Mercurial > repos > mvdbeek > patser

--- /dev/null	Thu Jan 01 00:00:00 1970 +0000
+++ b/patser-v3e.xml	Tue Apr 07 12:06:36 2015 -0400
@@ -0,0 +1,253 @@
+<tool id="patser-v3e" name="patser" description="finds putative transcription factor binding sites" version="0.1.2">
+    <requirements>
+        <requirement type="package" version="v3e">patser</requirement>
+    </requirements>
+    <stdio>
+        <exit_code range="1:" />
+    </stdio>
+
+    <command><![CDATA[
+    ## We need to transform the fasta input file into the awkward format in that patser can work on
+    ## The fasta header must be followed by the nucleotide sequence encapsulated by backslashes.

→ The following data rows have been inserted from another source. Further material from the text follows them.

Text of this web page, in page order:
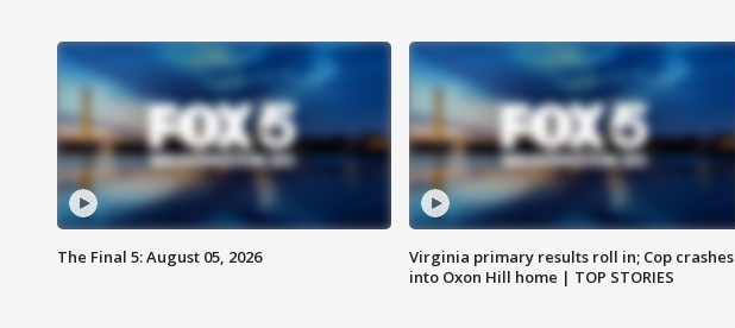
The Final 5: August 05, 2026
Virginia primary results roll in; Cop crashes
into Oxon Hill home | TOP STORIES
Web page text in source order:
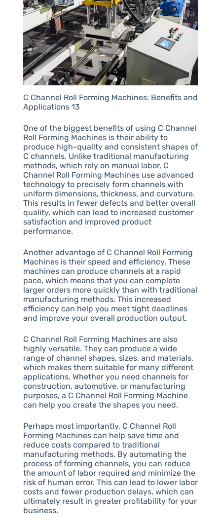
C Channel Roll Forming Machines: Benefits and
Applications 13
One of the biggest benefits of using C Channel
Roll Forming Machines is their ability to
produce high-quality and consistent shapes of
C channels. Unlike traditional manufacturing
methods, which rely on manual labor, C
Channel Roll Forming Machines use advanced
technology to precisely form channels with
uniform dimensions, thickness, and curvature.
This results in fewer defects and better overall
quality, which can lead to increased customer
satisfaction and improved product
performance.
Another advantage of C Channel Roll Forming
Machines is their speed and efficiency. These
machines can produce channels at a rapid
pace, which means that you can complete
larger orders more quickly than with traditional
manufacturing methods. This increased
efficiency can help you meet tight deadlines
and improve your overall production output.
C Channel Roll Forming Machines are also
highly versatile. They can produce a wide
range of channel shapes, sizes, and materials,
which makes them suitable for many different
applications. Whether you need channels for
construction, automotive, or manufacturing
purposes, a C Channel Roll Forming Machine
can help you create the shapes you need.
Perhaps most importantly, C Channel Roll
Forming Machines can help save time and
reduce costs compared to traditional
manufacturing methods. By automating the
process of forming channels, you can reduce
the amount of labor required and minimize the
risk of human error. This can lead to lower labor
costs and fewer production delays, which can
ultimately result in greater profitability for your
business.
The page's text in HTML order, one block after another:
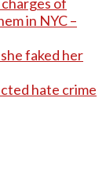
in NYC –
faked her
hate crime
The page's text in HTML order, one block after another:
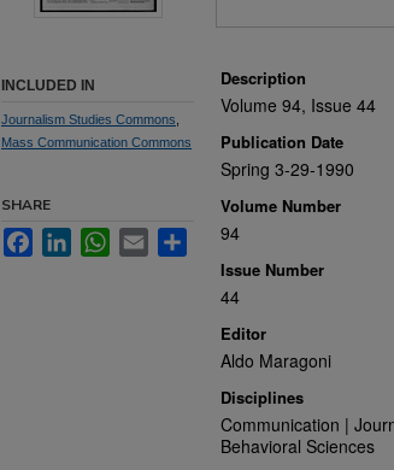
Description
Volume 94, Issue 44
Publication Date
Spring 3-29-1990
Volume Number
94
Issue Number
44
Editor
Aldo Maragoni
Disciplines
Communication |
Behavioral Sciences
INCLUDED IN
Journalism Studies Commons
Mass Communication Commons
SHARE
FacebookLinkedInWhatsApp
Email Share

+    ## We simply add backslashes before and after each fasta header and skip the first line,
+    ## and we add a final backslash at the end of the file.

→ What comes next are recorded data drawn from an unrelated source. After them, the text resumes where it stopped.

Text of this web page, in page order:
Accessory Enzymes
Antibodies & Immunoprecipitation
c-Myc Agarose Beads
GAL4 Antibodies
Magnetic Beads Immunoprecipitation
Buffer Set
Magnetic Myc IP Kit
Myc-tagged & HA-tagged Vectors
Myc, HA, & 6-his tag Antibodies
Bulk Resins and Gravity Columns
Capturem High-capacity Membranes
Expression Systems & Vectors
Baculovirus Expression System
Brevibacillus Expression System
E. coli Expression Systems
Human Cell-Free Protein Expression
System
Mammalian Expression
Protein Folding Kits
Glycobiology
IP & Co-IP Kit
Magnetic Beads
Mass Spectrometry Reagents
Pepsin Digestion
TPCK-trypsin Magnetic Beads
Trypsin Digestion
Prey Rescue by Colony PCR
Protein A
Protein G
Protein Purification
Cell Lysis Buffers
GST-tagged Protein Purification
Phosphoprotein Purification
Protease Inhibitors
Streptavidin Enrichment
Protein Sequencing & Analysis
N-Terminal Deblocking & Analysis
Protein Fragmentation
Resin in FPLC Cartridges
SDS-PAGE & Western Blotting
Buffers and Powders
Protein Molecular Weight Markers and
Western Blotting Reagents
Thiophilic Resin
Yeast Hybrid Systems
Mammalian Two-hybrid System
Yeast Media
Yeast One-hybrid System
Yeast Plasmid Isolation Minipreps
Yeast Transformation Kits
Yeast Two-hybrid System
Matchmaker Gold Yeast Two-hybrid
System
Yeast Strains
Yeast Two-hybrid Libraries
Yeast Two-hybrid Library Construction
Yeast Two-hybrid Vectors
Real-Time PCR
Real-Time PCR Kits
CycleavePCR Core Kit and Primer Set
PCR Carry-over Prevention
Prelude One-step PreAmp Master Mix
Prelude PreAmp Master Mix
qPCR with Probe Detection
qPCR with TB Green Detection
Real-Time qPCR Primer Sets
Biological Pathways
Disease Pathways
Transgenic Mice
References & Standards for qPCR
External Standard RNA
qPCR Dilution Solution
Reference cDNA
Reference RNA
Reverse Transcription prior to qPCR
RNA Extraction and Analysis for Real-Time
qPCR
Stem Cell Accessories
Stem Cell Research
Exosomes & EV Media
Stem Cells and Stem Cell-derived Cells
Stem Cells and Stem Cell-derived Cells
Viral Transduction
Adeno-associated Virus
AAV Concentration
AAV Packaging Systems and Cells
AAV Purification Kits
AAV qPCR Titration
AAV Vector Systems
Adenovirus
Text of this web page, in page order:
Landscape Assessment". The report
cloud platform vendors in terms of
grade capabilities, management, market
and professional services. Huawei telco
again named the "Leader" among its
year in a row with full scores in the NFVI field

+    awk '/>/{print "\\"}1' "$input_fasta"|awk '/>/{print;print "\\";next}1'|tail -n +2 >> special.fa;
+    echo "\\" >> special.fa;
+    patser-v3e -A a:t "$at" c:g "$gc" -m "$input_matrix" -b "$b" $c -d1 -ls "$ls" -f special.fa "$p" > "$output1"
+    ]]></command>
+    <inputs>
+        <param type="data" name="input_matrix" format="txt" help="Provide alignment matrix file"/>
+        <param type="data" name="input_fasta" format="fasta" help="Fasta file with sequence"/>
+    <param name="v" type="boolean" label="the matrix is a vertical matrix (default: horizontal matrix)"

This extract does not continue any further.